With that in mind, Chiu and colleagues did metagenomic sequencing on blood samples from 169 individuals who had been treated for chronic liver disease at the University of Chicago Medical Center.

With the help of a bioinformatics pipeline focused on pathogen detection, they narrowed in on HPgV-2 reads in the index patient, a deceased 70 year-old woman with a history of sickle cell disease, HCV infection, and kidney problems.

Through deeper Illumina sequencing coupled with Sanger sequencing, the team put together an almost 9,900 base draft genome assembly for HPgV-2, which appeared to be distantly related to pegiviruses found in bat and rodent hosts.

Additional metagenomic sequencing on another blood sample from the same individual confirmed the HPgV-2 infection and produced reads that the researchers used to assemble an independent HPgV-2 genome assembly that was nearly identical to the original draft sequence.
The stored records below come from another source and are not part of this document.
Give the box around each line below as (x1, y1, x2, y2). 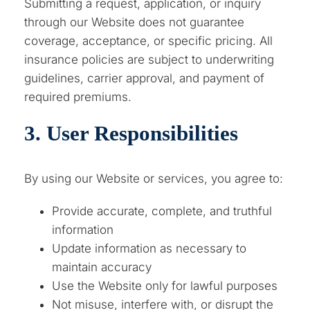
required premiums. (24, 89, 132, 104)
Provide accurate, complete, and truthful (52, 203, 273, 218)
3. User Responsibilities (24, 120, 239, 145)
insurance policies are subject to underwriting (24, 52, 275, 66)
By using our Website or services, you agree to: (24, 171, 284, 185)
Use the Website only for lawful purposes (52, 278, 278, 293)
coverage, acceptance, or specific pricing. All (24, 33, 273, 48)
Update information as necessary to (52, 241, 247, 255)
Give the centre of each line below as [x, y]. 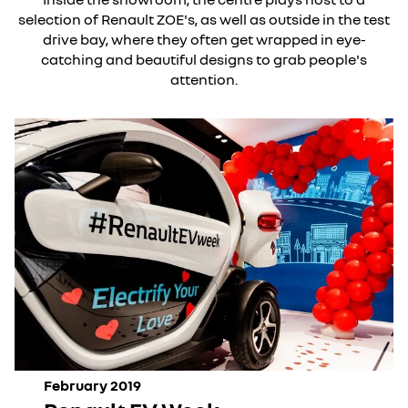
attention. [204, 79]
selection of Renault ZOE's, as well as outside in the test [204, 19]
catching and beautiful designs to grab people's [204, 59]
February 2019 [92, 386]
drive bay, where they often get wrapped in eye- [204, 39]
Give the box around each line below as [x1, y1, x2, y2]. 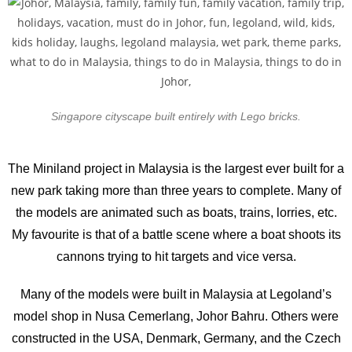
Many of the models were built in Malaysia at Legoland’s [20, 288, 332, 301]
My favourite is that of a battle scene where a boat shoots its [11, 228, 341, 241]
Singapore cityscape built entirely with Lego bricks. [51, 110, 301, 123]
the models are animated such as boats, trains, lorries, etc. [15, 206, 337, 219]
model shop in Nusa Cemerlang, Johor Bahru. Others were [13, 310, 339, 323]
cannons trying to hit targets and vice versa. [56, 250, 296, 263]
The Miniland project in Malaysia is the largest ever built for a [8, 162, 344, 175]
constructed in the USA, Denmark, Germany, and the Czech [11, 332, 341, 345]
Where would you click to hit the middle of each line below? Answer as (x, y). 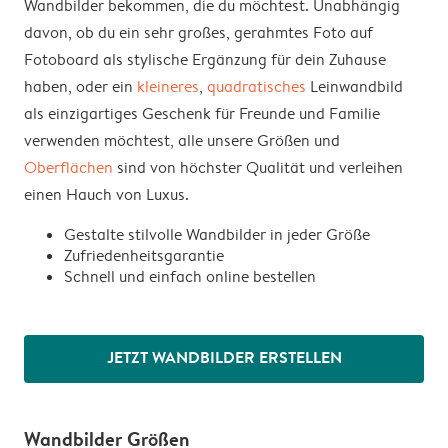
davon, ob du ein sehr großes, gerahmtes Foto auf (198, 32)
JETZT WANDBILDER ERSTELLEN (224, 356)
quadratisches (256, 86)
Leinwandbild (354, 86)
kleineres (168, 86)
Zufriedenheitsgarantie (144, 255)
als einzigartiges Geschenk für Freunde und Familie (202, 113)
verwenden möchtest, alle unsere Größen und (182, 140)
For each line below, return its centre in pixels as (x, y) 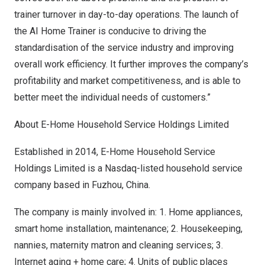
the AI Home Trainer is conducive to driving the (110, 31)
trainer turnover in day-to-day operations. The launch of (127, 14)
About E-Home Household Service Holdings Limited (122, 125)
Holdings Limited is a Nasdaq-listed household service (128, 168)
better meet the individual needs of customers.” (112, 97)
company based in (53, 185)
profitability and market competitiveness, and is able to (127, 81)
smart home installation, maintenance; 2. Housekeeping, (128, 229)
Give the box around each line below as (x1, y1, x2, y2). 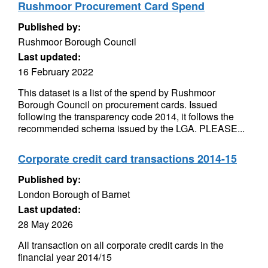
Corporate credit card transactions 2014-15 (18, 151, 237, 166)
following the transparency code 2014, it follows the (18, 109, 234, 123)
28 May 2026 (18, 217, 73, 231)
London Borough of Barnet (18, 187, 130, 201)
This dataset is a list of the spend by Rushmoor (18, 86, 215, 99)
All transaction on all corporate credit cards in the (18, 238, 224, 252)
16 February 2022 (18, 65, 93, 78)
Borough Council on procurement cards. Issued (18, 98, 217, 111)
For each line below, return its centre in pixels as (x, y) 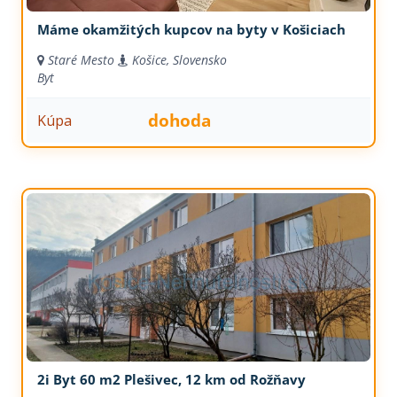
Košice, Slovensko (179, 60)
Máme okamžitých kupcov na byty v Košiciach (191, 30)
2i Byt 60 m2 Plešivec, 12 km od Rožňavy (171, 380)
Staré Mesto (81, 60)
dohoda (180, 121)
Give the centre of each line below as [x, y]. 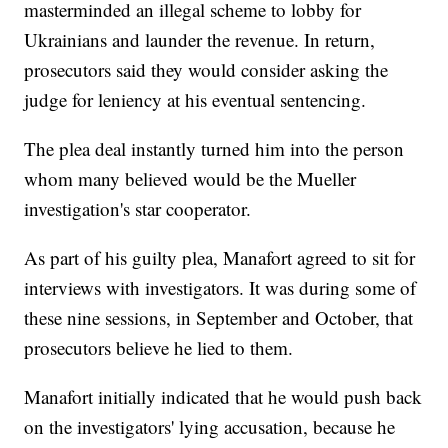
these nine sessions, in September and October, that [219, 318]
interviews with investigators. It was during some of [220, 288]
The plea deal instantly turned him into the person [214, 149]
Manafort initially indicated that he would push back [223, 397]
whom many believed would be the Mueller [190, 179]
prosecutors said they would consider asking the [206, 70]
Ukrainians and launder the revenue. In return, [200, 40]
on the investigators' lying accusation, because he [210, 427]
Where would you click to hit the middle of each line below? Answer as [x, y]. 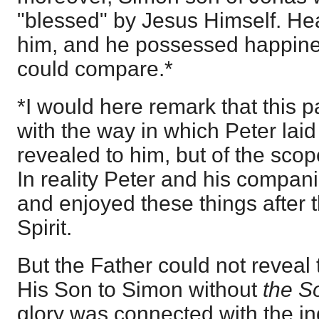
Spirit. [45, 227]
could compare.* [95, 68]
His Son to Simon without [140, 290]
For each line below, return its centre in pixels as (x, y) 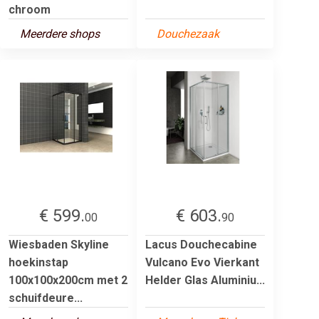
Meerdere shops (60, 33)
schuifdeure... (46, 298)
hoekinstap (38, 262)
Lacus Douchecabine (201, 244)
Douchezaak (188, 33)
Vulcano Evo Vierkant (202, 262)
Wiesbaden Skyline (59, 244)
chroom (30, 9)
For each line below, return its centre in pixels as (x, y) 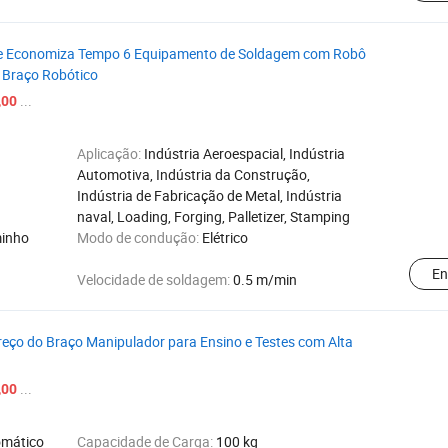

To get a sense of how widespread HPgV-2 infection might be, they used a combination of multiplex RT-PCR and serological assays to screen thousands more blood samples from individuals with or without HCV, HIV, and/or hepatitis B virus infection.

In the process, the team narrowed in on 11 samples with HPgV-2 RNA. All of the infected individuals also had HCV. On the other hand, the new pegivirus did not turn up in almost 1,500 screened samples from virus-free individuals nor in almost 500 individuals infected with HIV alone.

Based on complete genomes for eight of the HPgV-2 isolates and partial genome sequences for four more, the researchers saw some 93 to 94 percent identity between the HPgV-2 strains identified in the study.

Finally, although HPgV-2 infection was only identified in those with HCV, the study's authors did see some HCV-free individuals with apparent antibodies to the virus, hinting that they may have successfully cleared the virus.

Such findings suggest HCV co-infection contribute to HPgV-2 persistence, they speculated, though further research is needed to explore the prevalence and pathogenic potential of HPgV-2.